A Commentary on Research on Correlation between Happiness and Money

"Income and emotional well-being: A conflict resolved"​


Matthew A. Killingsworth, et. al., 2023, https://www.pnas.org/doi/10.1073/pnas.2208661120

Abstract:

Do larger incomes make people happier? Two authors of the present paper have published contradictory answers. Using dichotomous questions about the preceding day, [Kahneman and Deaton, Proc. Natl. Acad. Sci. U.S.A. 107, 16489–16493 (2010)] reported a flattening pattern: happiness increased steadily with log(income) up to a threshold and then plateaued. Using experience sampling with a continuous scale, [Killingsworth, Proc.

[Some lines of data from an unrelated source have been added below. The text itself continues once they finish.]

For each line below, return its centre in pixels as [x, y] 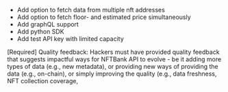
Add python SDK [40, 31]
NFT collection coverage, [43, 81]
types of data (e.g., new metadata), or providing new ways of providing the [113, 66]
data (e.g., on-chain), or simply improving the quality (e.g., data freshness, [112, 74]
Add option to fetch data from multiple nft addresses [91, 10]
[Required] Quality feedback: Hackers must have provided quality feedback [114, 52]
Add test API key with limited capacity [71, 39]
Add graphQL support [48, 24]
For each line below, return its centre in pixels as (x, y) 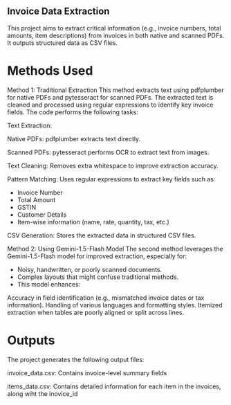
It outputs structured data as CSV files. (62, 43)
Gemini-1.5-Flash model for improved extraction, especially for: (97, 256)
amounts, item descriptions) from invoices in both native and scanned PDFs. (116, 35)
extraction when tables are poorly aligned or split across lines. (96, 312)
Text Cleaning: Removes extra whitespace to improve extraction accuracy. (113, 165)
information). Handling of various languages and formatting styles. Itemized (115, 305)
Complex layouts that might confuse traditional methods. (98, 277)
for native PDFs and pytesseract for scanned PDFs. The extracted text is (110, 97)
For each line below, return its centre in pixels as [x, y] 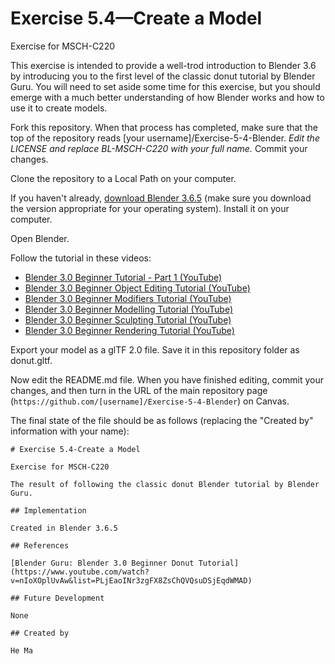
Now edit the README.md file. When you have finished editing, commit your [167, 379]
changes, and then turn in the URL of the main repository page [139, 390]
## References [40, 545]
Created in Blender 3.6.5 [64, 528]
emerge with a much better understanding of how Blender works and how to [167, 97]
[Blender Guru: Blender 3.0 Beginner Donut [102, 563]
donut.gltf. [31, 360]
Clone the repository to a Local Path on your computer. [123, 178]
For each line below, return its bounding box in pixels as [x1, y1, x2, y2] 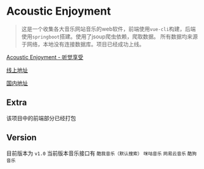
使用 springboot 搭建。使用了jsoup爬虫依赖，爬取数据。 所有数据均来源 [21, 32, 199, 40]
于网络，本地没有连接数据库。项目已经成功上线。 [21, 40, 145, 48]
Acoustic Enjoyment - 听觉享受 [6, 53, 84, 60]
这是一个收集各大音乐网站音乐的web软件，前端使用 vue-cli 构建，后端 [21, 25, 196, 32]
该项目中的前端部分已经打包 [6, 114, 76, 121]
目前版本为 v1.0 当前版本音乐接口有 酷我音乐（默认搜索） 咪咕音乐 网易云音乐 [6, 149, 186, 157]
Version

Natl. Acad. Sci. U.S.A. 118, e2016976118 (2021)] reported a linear-log pattern in which average happiness rose consistently with log(income). We engaged in an adversarial collaboration to search for a coherent interpretation of both studies. A reanalysis of Killingsworth’s experienced sampling data confirmed the flattening pattern only for the least happy people. Happiness increases steadily with log(income) among happier people, and even accelerates in the happiest group. Complementary nonlinearities contribute to the overall linear-log relationship. We then explain why Kahneman and Deaton overstated the flattening pattern and why Killingsworth failed to find it. We suggest that Kahneman and Deaton might have reached the correct conclusion if they had described their results in terms of unhappiness rather than happiness; their measures could not discriminate among degrees of happiness because of a ceiling effect. The authors of both studies failed to anticipate that increased income is associated with systematic changes in the shape of the happiness distribution. The mislabeling of the dependent variable and the incorrect assumption of homogeneity were consequences of practices that are standard in social science but should be questioned more often. We flag the benefits of adversarial collaboration.


Really goes to show how binary correlative values are artificially fixed into a non-linear, complex environment masking complex response values between two nonconforming and non-symmetrically defined values for reductive reading. This resolved nothing in either direction, only gleamed a limited common sense at best. Moreover, scientific research skews when multi-edge layered methodology schemes are constructed to suss out information and used to specify an interpretation without showing a strong correlation to the actual phenomenon. The gaps between involved and folded contrived modeled systems and their selective connotations are why there is no acceptable diagonal correspondence, not to mention lower feasibility in replicability and lateral parity of explication and its projective elucidation in the real world.